The Spear Cuts Through Water is not this book. That doesn’t mean it isn’t a high-quality example of novel-length prose storytelling: quite the opposite. But The Spear Cuts Through Water isn’t just telling its story in novel form, as you’d expect from something with words and chapters and page numbers. Instead, this is a book recounting a theatre production, as experienced by a specific watcher. The theatre is dreamlike; the production runs through the watcher’s life; the play only sometimes makes itself known as a tangible physical space. But in writing a novel about a theatrical production, which tells a myth of deep significance to the land it is based in, Simon Jimenez opens up a whole new toybox of narrative conventions to deploy.

As well as some seriously good prose, The Spear Cuts Through Water has the literary equivalent of stage directions. It has a literal chorus made up of minor players in the story. It even has audience participation woven into its climactic events. And, through it all, we feel the presence of the watcher and are witness to his feelings about how this story unfolds. After all, this isn’t just any story to him: it’s history from the country of which he is a diaspora member. The novel’s titular spear—the spear which has sat as a family heirloom in the watcher’s house, and for which he once got into trouble for playing, but which he hasn’t seen in years—is there with him, in the audience, at the production’s start. And his memories of being told these myths before, by his “lola” (grandmother) before her death, are what guide us into the opening of the production, along with an assertion that seems out of place among its introduction of royal tyrants and Terrors and a trapped but dangerous god: this is going to be “a love story to its blade-dented bone.”

The actual story inside all of this framing is a quest, set in motion by the death of the despotic Moon Emperor and constructed around his intended five-day voyage to the sea, which he had been told would allow him to conquer death. Instead, that journey is undertaken by two young men, escorting the not-quite-dead form of the Moon Throne’s empress: who also happens to be the actual Moon, now escaped from centuries of imperial captivity. The first of these young men, Jun, the favoured son of the First Terror—one of the triplet princes of the Moon Throne and its presumed heir—has just undertaken six months of solitary guard duty outside the Moon’s prison and come away with a profound shift in loyalty away from his father. The second is Keema of the Daware Tribe, whose low-class outsider status and arm amputation is stigmatised by his fellow soldiers. When the fort at which Keema has been stationed is destroyed in the events surrounding the Moon’s escape, he is tasked by its commander with a mission to deliver a very specific spear to a relative of hers on the coast. Jun’s carriage—passing through the fort as it carries the Moon away from the imperial capital and its ruling dynasty—initially provides Keema’s only means of getting away on that journey. Keema and Jun start out as reluctant allies, then, but their relationship quickly deepens as they become invested in their quest and develop an attraction to each other. Jimenez portrays the growing complexity of feeling between these two militaristic young men through the rhythm of regular sparring matches, having them blow off tension and make physical connection through violence because “it was the easiest language they spoke.” It’s not until much later that the two find less violent ways of getting through to each other (this is a love story, after all); through most of the story, it’s their sparring, and the slow revealing of secrets between the two of them, which lets us see their depth of feeling, even through the relatively distanced prose.

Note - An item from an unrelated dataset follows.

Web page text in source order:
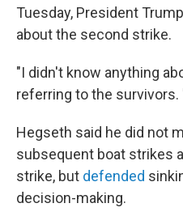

That the prose feels distant seems to be a function both of the mythical elements of the story and the fact it is told from an omniscient view: the action is a theatre production, after all, and even the most minimalist productions (which this is not) require the audience to be watching from outside the actors’ minds. Omniscient narrators feel rather out of fashion in modern literature, to the extent where terms like “head hopping” are staples of writer no-no lists, used in disparaging critiques to call the author’s skill into question. But the omniscience of The Spear Cuts Through Water feels so fundamental to the book, and its theatrical trappings, that it’s very hard to imagine what this story would look like if it wasn’t used here. It’s true that omniscient narrative, especially when it doesn’t “zoom in” to specific characters’ thoughts and motivations, can lose the ability to represent the inner lives of characters, robbing a novel of a particular strength of prose fiction. To leaven this problem, Jimenez gives The Spear Cuts Through Water its own version of a Greek Chorus, adding another theatrical trick to his novel, which provides a whole plethora of voices space to comment on the action as it unfolds. (Yes, strictly speaking a chorus is multiple people speaking with one voice, but I’m stretching the definition to include what happens in this book, because it fits.) These choral comments are offered as italicised, first-person interjections into the flow of the text, and they feature everyone from main characters, to “bit-part” innkeepers and soldiers, to corpses and the personified embodiments of trees. Some of these interjections are paragraphs on their own, some mere fragments which shift the sentences in which they occur from first person to third person and back again:

As the bridges rumbled back into place, the dead man was dragged by his feet through the open door, my body thrown over the bridge railing into the nameless chasm, without marker or prayer, while the Terror made his way across the span to the apartments without even waiting for the bridge to finish its groaning rotation.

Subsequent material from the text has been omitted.